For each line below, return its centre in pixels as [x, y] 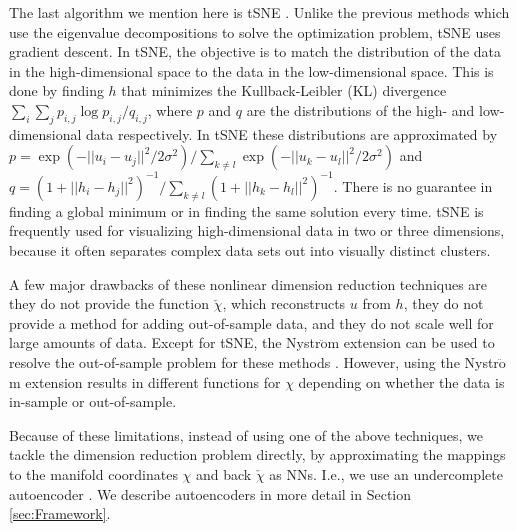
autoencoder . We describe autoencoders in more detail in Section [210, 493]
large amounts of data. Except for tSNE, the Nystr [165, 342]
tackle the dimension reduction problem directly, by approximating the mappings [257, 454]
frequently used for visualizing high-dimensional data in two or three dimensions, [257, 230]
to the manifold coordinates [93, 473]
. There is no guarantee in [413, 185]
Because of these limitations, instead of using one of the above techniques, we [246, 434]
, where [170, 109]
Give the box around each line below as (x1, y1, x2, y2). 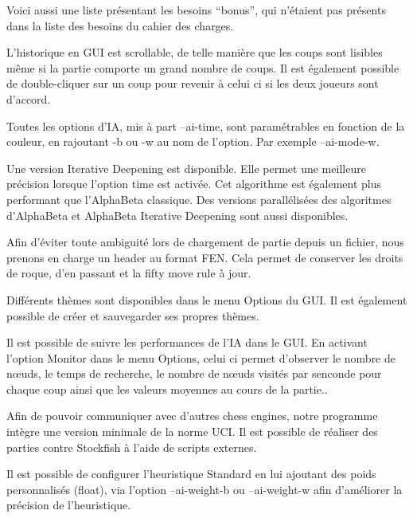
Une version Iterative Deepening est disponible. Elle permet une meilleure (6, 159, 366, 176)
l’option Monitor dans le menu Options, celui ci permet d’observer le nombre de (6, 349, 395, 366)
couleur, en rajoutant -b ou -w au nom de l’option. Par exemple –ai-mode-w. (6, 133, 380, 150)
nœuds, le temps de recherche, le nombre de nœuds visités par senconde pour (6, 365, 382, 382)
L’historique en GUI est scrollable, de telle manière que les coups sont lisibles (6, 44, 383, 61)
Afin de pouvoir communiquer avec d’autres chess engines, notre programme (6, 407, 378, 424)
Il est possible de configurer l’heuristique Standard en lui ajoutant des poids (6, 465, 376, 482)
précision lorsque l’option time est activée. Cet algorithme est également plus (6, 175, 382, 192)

* * *

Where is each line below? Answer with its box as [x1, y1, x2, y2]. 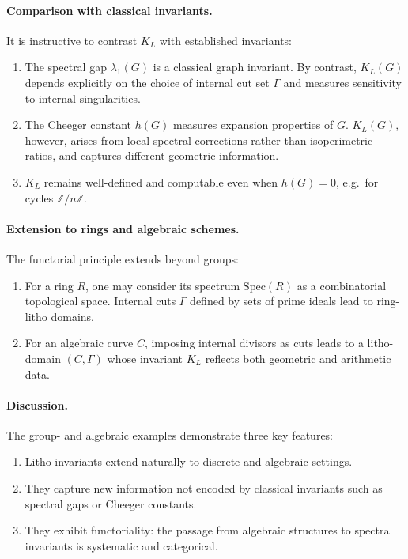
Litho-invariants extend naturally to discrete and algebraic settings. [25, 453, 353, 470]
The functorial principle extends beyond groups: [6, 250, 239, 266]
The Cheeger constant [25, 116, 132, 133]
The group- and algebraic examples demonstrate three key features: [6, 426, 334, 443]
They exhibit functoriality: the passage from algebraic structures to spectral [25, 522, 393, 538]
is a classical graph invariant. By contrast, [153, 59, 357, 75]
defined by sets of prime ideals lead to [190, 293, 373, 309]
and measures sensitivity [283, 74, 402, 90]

*What this task involves*.
Show each line of the material that includes the word "three".

*Task answer*.
frequently used for visualizing high-dimensional data in two or three dimensions, [257, 230]
The group- and algebraic examples demonstrate three key features: [6, 426, 334, 443]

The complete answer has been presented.